His brow was slightly furrowed in concern. "You must keep reminding me."
"I'm fine, Rhett. I just can't laugh. It hurts, but you didn't do anything wrong." She frowned for a minute, because something about him still didn't seem quite right. He wasn't quite himself, but she brushed aside the thought, merely enjoying the time that she was able to spend with him. He was lavishing attention on her like he had only done in the early days of their relationship before they were married and things had been completely ruined. She rather enjoyed it. It was like a having a beau again.
"But you are correct. I'm staying. I'm not leaving again." He dropped a kiss on her brow before rising to retrieve something from the desk. "Here is a catalog with some house designs that you might find interesting. It will help entertain you while you are forced to stay in bed."
She took the material from him and began leafing through it. "Would you be offended if I wanted my home to look something like Twelve Oaks did before the war?" She rushed on before he could answer, "It isn't about Ashley, I just always loved it there. Maybe it symbolizes all that we lost, a little bit of the old salvaged from the ruins...."
He stood quietly for a moment before responding, "I wouldn't mind a house like that as long as there are lots of windows and and not a lot of red plush velvet covering the windows, the floor, the walls, the furniture... I'm surprised that you didn't find a way to cover the ceiling in it."
"Don't be ridiculous.
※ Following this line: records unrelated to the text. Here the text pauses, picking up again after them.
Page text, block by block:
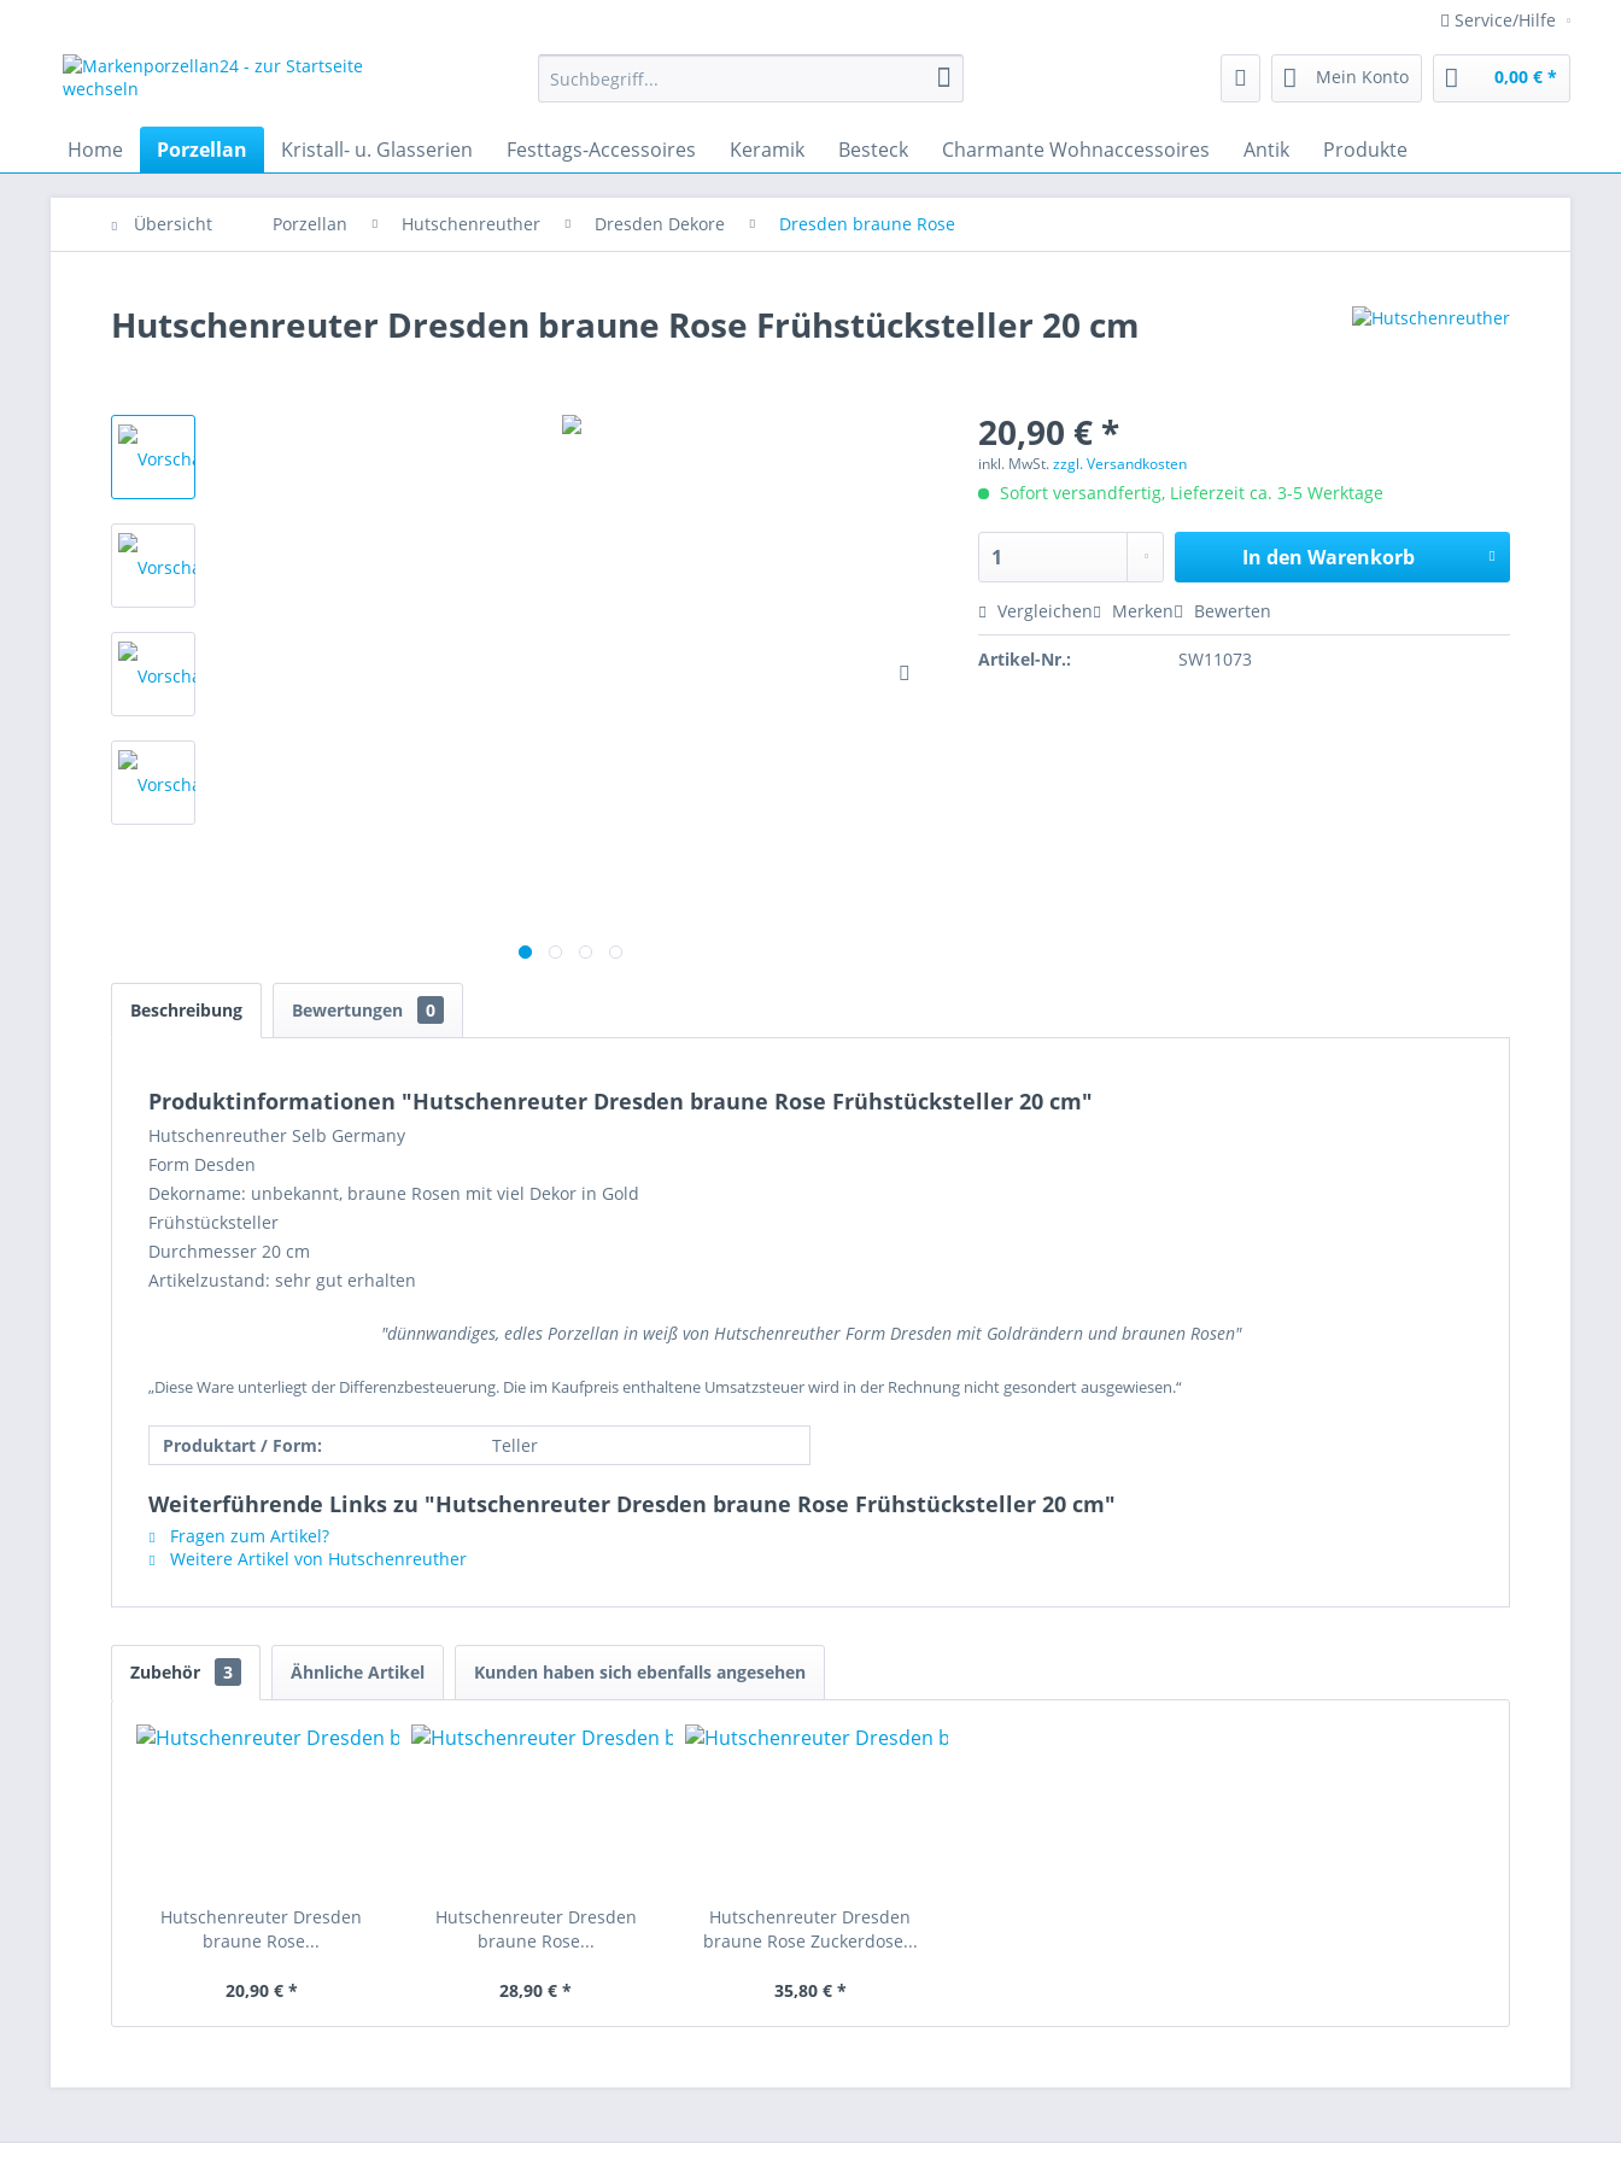
Service/Hilfe
Mein Konto 0,00 € *
Home Porzellan Kristall- u. Glasserien Festtags-Accessoires Keramik Besteck Charmante Wohnaccessoires Antik Produkte
Übersicht Porzellan Hutschenreuther Dresden Dekore Dresden braune Rose
Hutschenreuter Dresden braune Rose Frühstücksteller 20 cm
20,90 € *
inkl. MwSt.zzgl. Versandkosten
Sofort versandfertig, Lieferzeit ca. 3-5 Werktage
In den Warenkorb
Vergleichen Merken Bewerten
Artikel-Nr.: SW11073
Beschreibung Bewertungen 0
Produktinformationen "Hutschenreuter Dresden braune Rose Frühstücksteller 20 cm"
Hutschenreuther Selb Germany
Form Desden
Dekorname: unbekannt, braune Rosen mit viel Dekor in Gold
Frühstücksteller
Durchmesser 20 cm
Artikelzustand: sehr gut erhalten
"dünnwandiges, edles Porzellan in weiß von Hutschenreuther Form Dresden mit Goldrändern und braunen Rosen"
„Diese Ware unterliegt der Differenzbesteuerung. Die im Kaufpreis enthaltene Umsatzsteuer wird in der Rechnung nicht gesondert ausgewiesen.“
Produktart / Form: Teller
Weiterführende Links zu "Hutschenreuter Dresden braune Rose Frühstücksteller 20 cm"
Fragen zum Artikel?
Weitere Artikel von Hutschenreuther
Zubehör 3 Ähnliche Artikel Kunden haben sich ebenfalls angesehen
Hutschenreuter Dresden
braune Rose...
20,90 € *
Hutschenreuter Dresden
braune Rose...
28,90 € *
Hutschenreuter Dresden
braune Rose Zuckerdose...
35,80 € *

Gold leafing was more practical." She smiled up at him, her most brilliant charming smile, and she could see the change in his demeanor when she turned the full strength of her wiles upon him. "Then why don't you tell me what you like?" She asked.
"I was considering a home like you would find on the battery on Charleston, something elegant and tasteful without being overly ornate." Rhett looked wistful as he described the house.
It left Scarlett wondering, "Is that what you wanted me to have built the first time around?"
He nodded and grinned, "But you imagined so much more!"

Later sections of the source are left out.